NASA Reinstalls Main Mirror In SOFIA Airborne Observatory

German-Built Device Received New Reflective Coating

Engineers and technicians from NASA, the German Space Agency and the Deutsches SOFIA Institut recently reinstalled the German-built primary mirror assembly into NASA's Stratospheric Observatory for Infrared Astronomy, or SOFIA, airborne observatory.

Technicians removed the glass mirror from the modified 747SP observatory in April 2008 and transported it to NASA's Ames Research Center in Moffett Field, CA, where it received its reflective aluminum coating in a vacuum chamber in June 2008. The coating, five one-millionths of an inch thick, will be reapplied as necessary during the 20-year life of the program.

"We had completed system tests of our mirror coater but this is the first time we've actually coated SOFIA's mirror.

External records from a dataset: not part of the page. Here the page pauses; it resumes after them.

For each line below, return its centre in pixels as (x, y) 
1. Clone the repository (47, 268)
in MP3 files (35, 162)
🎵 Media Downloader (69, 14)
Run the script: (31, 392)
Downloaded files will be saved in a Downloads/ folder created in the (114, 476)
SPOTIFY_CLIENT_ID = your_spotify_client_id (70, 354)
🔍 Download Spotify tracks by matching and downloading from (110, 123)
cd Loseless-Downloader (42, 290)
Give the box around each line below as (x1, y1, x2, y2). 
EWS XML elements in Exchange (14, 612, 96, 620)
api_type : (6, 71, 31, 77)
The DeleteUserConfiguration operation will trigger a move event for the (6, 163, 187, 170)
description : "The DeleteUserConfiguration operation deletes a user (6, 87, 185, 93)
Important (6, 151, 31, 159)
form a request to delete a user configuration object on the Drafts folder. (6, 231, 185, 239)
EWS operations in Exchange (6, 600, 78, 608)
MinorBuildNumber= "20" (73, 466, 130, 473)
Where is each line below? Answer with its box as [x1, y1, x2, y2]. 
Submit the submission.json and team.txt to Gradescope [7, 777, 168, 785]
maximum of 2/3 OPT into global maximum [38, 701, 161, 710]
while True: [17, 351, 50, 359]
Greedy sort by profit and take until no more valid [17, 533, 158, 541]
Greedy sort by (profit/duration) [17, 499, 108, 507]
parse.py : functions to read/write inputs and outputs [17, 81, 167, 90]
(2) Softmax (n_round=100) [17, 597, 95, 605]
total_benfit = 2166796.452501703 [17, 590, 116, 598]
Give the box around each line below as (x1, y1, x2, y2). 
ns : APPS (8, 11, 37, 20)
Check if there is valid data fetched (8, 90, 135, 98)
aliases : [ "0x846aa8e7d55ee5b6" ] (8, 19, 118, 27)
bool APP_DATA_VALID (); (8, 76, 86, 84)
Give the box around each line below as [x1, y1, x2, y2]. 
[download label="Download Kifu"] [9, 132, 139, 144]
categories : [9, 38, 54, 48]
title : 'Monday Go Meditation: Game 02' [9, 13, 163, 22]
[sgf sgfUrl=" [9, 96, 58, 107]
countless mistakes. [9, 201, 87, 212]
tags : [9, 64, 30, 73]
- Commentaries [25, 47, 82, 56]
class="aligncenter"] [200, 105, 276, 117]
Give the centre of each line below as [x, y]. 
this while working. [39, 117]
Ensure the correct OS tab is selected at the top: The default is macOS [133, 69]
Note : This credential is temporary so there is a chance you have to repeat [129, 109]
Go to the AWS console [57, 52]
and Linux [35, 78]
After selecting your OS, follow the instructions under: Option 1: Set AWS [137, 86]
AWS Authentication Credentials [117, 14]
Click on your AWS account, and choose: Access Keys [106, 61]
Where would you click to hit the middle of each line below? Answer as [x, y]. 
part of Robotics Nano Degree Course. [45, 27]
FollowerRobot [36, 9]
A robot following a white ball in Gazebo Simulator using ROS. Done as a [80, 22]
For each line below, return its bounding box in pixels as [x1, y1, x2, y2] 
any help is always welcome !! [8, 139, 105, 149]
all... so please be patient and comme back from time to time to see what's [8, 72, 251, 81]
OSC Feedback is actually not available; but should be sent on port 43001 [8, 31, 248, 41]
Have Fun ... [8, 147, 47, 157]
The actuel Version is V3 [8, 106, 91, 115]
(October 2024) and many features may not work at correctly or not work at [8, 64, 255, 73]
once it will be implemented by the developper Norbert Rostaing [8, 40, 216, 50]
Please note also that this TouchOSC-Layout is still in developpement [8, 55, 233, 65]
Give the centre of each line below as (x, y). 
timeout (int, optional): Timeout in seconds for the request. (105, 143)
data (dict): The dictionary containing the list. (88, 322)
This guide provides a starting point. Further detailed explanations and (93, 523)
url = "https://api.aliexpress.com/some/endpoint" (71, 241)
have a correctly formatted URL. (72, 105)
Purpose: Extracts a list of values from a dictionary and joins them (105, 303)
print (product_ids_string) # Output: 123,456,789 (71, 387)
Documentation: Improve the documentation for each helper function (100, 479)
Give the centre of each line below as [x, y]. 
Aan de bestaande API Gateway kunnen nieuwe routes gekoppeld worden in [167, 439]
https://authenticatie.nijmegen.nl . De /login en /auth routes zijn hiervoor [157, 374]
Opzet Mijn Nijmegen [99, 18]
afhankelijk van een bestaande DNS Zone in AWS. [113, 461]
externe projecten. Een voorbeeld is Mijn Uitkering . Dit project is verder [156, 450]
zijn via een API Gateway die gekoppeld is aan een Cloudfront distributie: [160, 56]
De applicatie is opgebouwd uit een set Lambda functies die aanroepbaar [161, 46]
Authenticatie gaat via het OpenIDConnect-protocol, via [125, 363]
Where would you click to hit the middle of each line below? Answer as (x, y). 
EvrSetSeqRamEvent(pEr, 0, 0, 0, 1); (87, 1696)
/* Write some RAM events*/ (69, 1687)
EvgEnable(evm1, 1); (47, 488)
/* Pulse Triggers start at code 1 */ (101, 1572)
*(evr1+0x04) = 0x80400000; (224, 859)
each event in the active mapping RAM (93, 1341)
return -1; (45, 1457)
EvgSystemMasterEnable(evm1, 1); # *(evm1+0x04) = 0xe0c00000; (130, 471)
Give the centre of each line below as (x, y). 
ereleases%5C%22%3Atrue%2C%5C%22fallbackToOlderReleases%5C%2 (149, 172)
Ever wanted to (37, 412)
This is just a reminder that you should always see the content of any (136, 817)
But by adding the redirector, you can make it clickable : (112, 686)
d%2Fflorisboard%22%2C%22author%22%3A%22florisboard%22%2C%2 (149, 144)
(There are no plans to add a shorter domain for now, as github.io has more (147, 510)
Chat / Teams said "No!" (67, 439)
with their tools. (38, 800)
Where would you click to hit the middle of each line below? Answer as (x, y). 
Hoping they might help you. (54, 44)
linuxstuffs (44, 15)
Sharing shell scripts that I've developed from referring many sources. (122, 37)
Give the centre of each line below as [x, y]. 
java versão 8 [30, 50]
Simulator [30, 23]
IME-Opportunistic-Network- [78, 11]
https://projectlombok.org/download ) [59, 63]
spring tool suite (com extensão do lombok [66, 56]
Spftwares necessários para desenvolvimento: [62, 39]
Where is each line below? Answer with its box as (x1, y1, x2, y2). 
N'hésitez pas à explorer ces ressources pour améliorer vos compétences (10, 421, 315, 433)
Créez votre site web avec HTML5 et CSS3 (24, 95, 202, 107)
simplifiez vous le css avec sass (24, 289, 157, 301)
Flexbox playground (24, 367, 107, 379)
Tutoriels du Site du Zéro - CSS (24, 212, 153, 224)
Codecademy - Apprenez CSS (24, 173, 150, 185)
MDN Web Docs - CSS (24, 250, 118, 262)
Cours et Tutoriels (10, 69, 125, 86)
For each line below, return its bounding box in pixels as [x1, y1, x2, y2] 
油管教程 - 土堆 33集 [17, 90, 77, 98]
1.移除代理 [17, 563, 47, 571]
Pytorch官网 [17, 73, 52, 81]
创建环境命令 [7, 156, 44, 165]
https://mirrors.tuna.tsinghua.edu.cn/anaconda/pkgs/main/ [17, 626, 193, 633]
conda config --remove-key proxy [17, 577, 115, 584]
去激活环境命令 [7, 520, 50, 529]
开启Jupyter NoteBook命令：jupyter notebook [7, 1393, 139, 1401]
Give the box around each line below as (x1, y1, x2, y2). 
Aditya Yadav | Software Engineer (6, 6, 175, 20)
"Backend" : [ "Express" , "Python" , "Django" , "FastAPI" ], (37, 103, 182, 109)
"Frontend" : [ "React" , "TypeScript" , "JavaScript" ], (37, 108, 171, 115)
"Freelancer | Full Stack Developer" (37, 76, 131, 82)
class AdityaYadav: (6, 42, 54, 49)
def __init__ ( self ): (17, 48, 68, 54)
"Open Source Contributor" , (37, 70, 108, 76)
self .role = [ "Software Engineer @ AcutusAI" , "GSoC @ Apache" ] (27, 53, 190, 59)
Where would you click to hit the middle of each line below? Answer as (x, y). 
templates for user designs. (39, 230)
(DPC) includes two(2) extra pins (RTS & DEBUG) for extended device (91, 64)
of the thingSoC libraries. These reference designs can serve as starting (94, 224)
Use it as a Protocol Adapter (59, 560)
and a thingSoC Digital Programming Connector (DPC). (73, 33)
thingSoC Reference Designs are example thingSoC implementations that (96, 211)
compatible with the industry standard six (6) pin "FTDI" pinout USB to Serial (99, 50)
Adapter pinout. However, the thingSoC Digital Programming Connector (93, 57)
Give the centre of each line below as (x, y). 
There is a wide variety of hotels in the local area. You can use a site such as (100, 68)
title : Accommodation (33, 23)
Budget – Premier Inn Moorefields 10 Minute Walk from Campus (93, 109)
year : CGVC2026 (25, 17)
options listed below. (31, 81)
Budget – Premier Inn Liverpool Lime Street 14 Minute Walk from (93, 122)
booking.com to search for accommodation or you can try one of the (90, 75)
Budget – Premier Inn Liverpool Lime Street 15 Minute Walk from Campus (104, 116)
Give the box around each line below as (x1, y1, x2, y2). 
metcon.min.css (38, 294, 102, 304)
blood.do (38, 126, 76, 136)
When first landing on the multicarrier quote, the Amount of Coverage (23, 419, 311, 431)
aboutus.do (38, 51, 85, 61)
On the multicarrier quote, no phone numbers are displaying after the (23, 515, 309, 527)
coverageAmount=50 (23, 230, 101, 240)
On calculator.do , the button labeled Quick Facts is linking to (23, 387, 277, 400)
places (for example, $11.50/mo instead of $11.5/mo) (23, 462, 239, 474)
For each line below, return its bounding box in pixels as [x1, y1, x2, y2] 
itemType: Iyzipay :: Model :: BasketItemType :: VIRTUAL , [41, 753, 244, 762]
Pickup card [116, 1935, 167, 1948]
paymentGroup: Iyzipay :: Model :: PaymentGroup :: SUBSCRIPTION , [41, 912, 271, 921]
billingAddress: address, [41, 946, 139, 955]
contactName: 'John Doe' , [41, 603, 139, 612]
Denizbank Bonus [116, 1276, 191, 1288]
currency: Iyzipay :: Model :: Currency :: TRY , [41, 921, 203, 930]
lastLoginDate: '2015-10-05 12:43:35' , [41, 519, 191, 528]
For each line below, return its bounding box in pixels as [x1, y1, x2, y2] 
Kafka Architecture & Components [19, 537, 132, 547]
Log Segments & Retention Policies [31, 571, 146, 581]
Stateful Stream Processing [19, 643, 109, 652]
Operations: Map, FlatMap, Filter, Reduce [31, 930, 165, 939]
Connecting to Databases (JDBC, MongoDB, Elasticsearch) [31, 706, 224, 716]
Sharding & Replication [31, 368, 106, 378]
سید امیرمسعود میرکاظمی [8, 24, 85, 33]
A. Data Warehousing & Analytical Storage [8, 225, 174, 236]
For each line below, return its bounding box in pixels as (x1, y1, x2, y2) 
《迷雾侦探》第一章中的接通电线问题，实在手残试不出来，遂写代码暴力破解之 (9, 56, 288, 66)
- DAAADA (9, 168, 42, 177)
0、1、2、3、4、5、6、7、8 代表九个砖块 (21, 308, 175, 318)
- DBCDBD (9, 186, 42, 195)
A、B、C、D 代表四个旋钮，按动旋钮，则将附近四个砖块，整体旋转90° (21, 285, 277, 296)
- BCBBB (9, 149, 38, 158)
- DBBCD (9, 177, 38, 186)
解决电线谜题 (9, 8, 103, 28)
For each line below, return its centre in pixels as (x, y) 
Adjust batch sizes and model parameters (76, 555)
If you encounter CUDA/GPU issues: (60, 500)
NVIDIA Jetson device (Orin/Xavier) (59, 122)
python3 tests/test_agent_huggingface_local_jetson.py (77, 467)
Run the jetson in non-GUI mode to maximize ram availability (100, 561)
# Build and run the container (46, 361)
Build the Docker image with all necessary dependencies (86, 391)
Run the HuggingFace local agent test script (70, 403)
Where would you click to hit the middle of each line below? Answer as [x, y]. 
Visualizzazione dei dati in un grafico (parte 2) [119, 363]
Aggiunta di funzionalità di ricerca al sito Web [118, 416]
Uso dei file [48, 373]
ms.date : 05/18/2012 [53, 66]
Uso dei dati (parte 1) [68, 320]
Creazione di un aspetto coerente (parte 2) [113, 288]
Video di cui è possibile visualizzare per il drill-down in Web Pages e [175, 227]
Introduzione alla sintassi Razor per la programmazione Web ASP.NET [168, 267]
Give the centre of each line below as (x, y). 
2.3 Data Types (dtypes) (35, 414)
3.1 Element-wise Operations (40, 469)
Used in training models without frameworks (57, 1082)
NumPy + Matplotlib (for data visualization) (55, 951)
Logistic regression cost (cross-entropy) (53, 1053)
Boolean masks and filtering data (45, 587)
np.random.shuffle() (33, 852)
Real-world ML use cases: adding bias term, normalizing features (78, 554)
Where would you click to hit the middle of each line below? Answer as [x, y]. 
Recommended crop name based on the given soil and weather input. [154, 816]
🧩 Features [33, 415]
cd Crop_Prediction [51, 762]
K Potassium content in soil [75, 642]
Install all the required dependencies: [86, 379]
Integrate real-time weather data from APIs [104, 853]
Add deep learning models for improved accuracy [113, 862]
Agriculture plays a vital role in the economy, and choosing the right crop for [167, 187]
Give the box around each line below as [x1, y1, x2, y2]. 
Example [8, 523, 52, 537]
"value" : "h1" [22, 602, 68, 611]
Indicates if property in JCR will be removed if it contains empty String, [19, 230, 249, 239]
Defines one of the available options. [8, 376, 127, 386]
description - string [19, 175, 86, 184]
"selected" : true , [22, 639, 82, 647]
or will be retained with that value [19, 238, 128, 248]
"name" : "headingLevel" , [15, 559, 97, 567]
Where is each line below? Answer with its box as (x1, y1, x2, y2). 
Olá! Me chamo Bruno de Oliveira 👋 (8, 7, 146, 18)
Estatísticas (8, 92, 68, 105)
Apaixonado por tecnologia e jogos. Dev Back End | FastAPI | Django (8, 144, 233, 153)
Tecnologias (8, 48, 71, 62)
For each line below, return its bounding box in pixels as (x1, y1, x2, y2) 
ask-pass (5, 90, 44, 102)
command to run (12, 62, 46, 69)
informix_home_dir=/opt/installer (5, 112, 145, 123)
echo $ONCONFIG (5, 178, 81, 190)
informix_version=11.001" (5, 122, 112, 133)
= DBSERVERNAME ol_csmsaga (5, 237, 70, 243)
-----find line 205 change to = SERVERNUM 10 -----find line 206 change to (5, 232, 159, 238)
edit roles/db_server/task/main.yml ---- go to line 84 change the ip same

The team and equipment performed flawlessly and the results are magnificent," says Ed Austin, SOFIA science project manager at Ames.

The mirror assembly was transported back to NASA's Dryden Aircraft Operations Facility in Palmdale, CA mid-September, and reinstalled October 8.

"The reinstallation of the mirror is a significant program milestone on the path to science observations with the SOFIA observatory in the summer of 2009," said Bob Meyer, SOFIA program manager at NASA's Dryden Flight Research Center in Edwards, CA.

In coming months, both the telescope and the aircraft's telescope cavity door system will be adjusted, leading to open-door ground operational testing. These activities will be followed by six to eight open-door flight tests next spring to study the handling qualities of the aircraft as air flows over and into the telescope cavity.

The upper rigid cavity door will be opened incrementally at various altitudes to determine the aero-acoustic effects, or buffeting, on the aircraft and telescope systems. NASA and Deutsches SOFIA Institut, or DSI, engineers considered the challenges of aero-acoustic effects on the telescope when designing the cavity system, completing wind tunnel tests and computational fluid dynamics analyses to minimize these effects.

SOFIA's state-of-the-art infrared telescope and some of the observatory's scientific instruments will be tested on the ground in the next few months in preparation for the first open-door test flights.

The optical performance of the telescope system will be checked using the High-speed Photometer for Occultations, or HIPO, science instrument built for SOFIA at the Lowell Observatory in Flagstaff, AZ. HIPO takes images of the sky rapidly at wavelengths the human eye can see. Once HIPO has been used to check the basic characteristics of the SOFIA observatory, the two infrared instruments intended for the first scientific flights will be mounted for more ground observation tests.

After these ground tests are complete, a short series of initial astronomical science flights are planned. During the six scheduled flights, the Faint Object Infrared Camera, or FORCAST, from Cornell University, Ithaca, NY and the German Receiver for Astronomy at THz Frequencies, or GREAT, from the Max Planck Institute for Radioastronomy in Bonn, Germany, will conduct SOFIA's first science observations.

SOFIA incorporates a 2.5-meter diameter infrared telescope in a Boeing 747SP aircraft that will carry the telescope into the stratosphere to conduct astronomical research. The observatory also includes a ground-based science center.

SOFIA is a joint program between NASA and the German Space Agency, Deutsches Zentrum fur Luft-und Raumfahrt or DLR. The SOFIA program is currently managed at NASA Dryden and the aircraft is based at the Dryden Aircraft Operations Facility. NASA Ames manages the SOFIA science and mission operations in cooperation with the University Space Research Association, or USRA, and the DSI.